Rotatable antennas at the base station can be oriented to maximize minimum sensing echo power in ISAC systems while satisfying user communication rates.

A machine-rendered reading of the paper's core claim, the machinery that carries it, and where it could break.

This paper explores deploying an array of rotatable antennas at the base station for integrated sensing and communication. The goal is to optimize antenna orientations along with beamforming to maximize the weakest sensing echo in a region, while keeping communication rates above thresholds for multiple users. In the special case of one user and a point target far away, all antennas should point the same way, and a closed-form solution gives the best direction. For the general case, the authors develop an alternating optimization procedure that cycles through beamforming, signal covariance, and antenna pointing. Numerical tests show this approach beats systems with fixed antennas or only array-level rotation.

Core claim

The paper shows that by allowing individual rotation of each antenna in the array, the ISAC system gains extra degrees of freedom that can be exploited through joint optimization of orientations and signals to achieve higher sensing performance under communication constraints, with a closed-form solution available when users and targets are in the far field.

What carries the argument

Alternating optimization of transmit beamforming, probing signal covariance matrix, and individual RA pointing vectors.

If this is right

  • Simulation results show significantly higher minimum echo signal power than benchmark schemes.
  • The closed-form solution provides optimal identical orientations for far-field single-user point-target cases.
  • The AO algorithm converges to better solutions than array-wise rotation optimization.

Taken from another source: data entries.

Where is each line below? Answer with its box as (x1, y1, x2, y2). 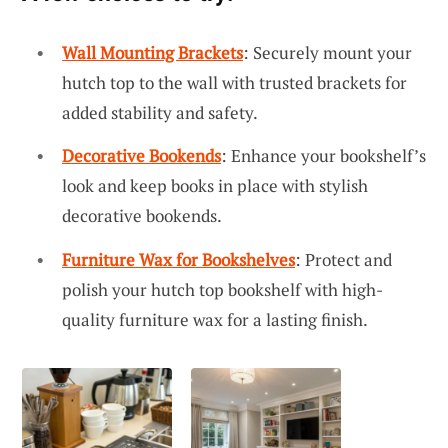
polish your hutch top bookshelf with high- (62, 277, 383, 301)
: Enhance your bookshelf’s (221, 144, 426, 168)
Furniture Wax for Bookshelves (62, 247, 295, 271)
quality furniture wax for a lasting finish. (62, 307, 368, 331)
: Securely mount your (243, 40, 412, 64)
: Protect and (295, 247, 392, 271)
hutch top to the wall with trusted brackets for (62, 70, 407, 94)
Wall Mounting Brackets (62, 40, 243, 64)
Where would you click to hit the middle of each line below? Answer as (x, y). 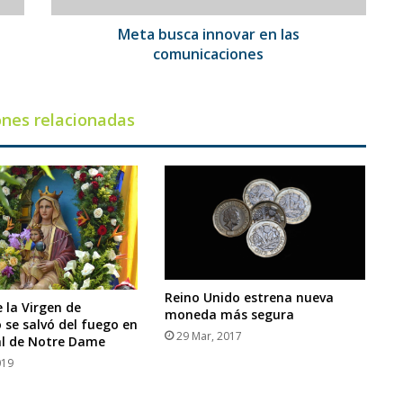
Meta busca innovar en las (208, 35)
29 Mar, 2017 (210, 336)
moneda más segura (230, 314)
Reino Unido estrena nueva (250, 297)
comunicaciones (208, 54)
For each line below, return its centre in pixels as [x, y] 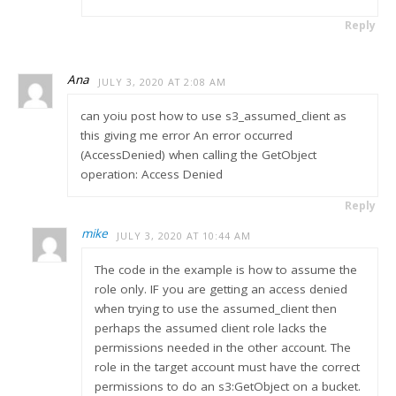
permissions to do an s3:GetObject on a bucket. [227, 386]
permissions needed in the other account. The [222, 347]
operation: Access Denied [151, 174]
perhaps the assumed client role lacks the [210, 328]
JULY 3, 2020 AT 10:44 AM [184, 235]
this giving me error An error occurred [186, 135]
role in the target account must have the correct [227, 367]
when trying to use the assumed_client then [215, 308]
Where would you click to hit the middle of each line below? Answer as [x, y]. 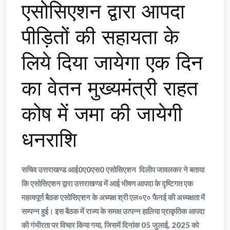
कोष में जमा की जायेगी [102, 114]
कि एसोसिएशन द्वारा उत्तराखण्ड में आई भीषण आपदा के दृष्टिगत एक [107, 184]
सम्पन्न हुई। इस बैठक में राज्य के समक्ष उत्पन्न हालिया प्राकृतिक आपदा [113, 211]
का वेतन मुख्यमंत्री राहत [110, 89]
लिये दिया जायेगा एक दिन [112, 63]
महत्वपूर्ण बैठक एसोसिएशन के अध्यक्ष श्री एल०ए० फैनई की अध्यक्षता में [113, 197]
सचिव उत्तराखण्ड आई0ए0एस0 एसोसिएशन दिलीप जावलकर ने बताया [113, 170]
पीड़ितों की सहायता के [100, 37]
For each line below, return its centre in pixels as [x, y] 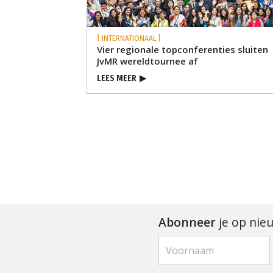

Where Pith is reading between the lines

These are editorial extensions of the paper, not claims the author makes directly.

  • Similar optimization could apply to other flexible antenna architectures like movable antennas.
  • Performance gains might diminish in near-field scenarios where the far-field assumption fails.
  • Extending to dynamic targets or mobile users would require additional tracking mechanisms.

Load-bearing premise

The communication user and sensing target lie in the far-field region, which allows the optimal antenna orientations to be identical and admits a closed-form solution.

What would settle it

A simulation or measurement in the near-field region where the derived closed-form pointing vector fails to maximize the minimum echo power.

Figures

Figures reproduced from arXiv: 2606.31466 by Beixiong Zheng, Guangchi Zhang, Qingjie Wu, Robert Schober.

Figure 1
Figure 1. Figure 1: An RA-enabled ISAC system for multi-user communication and [PITH_FULL_IMAGE:figures/full_fig_p002_1.png] view at source ↗
Figure 2
Figure 2. Figure 2: Illustration of the considered sector and conical surface of RA [PITH_FULL_IMAGE:figures/full_fig_p006_2.png] view at source ↗
Figure 3
Figure 3. Figure 3: Echo signal power of the proposed RA-enabled ISAC system versus [PITH_FULL_IMAGE:figures/full_fig_p010_3.png] view at source ↗
Figure 6
Figure 6. Figure 6: Minimum echo signal power of different systems versus the required [PITH_FULL_IMAGE:figures/full_fig_p011_6.png] view at source ↗
Figure 5
Figure 5. Figure 5: Achievable rate of different ISAC systems versus the target’s azimuth [PITH_FULL_IMAGE:figures/full_fig_p011_5.png] view at source ↗
Figure 7
Figure 7. Figure 7: Minimum echo signal power of different systems versus the maximum [PITH_FULL_IMAGE:figures/full_fig_p012_7.png] view at source ↗
Figure 8
Figure 8. Figure 8: Minimum echo signal power of different systems versus the antenna [PITH_FULL_IMAGE:figures/full_fig_p012_8.png] view at source ↗
read the original abstract

Non-fixed flexible antenna architectures, such as fluid antenna system (FAS), movable antenna (MA), and pinching antenna, have garnered significant interest in recent years. In this paper, we deploy a rotatable antenna (RA) array at the base station (BS) to improve the integrated sensing and communication (ISAC) performance by exploiting the additional spatial degrees of freedom (DoFs) introduced by antenna rotation. To enhance the sensing performance over an extended region containing a potential target while meeting the communication requirements of multiple users, we aim to maximize the minimum echo signal power within the sensing region, subject to required minimum communication rates of the users. For the special case of a single user and a point target, we show that the optimal orientation of all RAs is identical when both the communication user and the sensing target are located in the far-field region, and then derive a closed-form solution for the optimal RA pointing vector. For the general multi-user and extended-target case, we propose an alternating optimization (AO) algorithm that alternately optimizes the transmit beamforming for communication, the covariance matrix of the probing signal, and the pointing vectors of the RAs in an iterative manner. Simulation results demonstrate that the proposed RA-enabled ISAC system can significantly outperform various benchmark schemes, including systems with array-wise rotation optimization and fixed antenna orientation.

Editorial analysis

A structured set of objections, weighed in public.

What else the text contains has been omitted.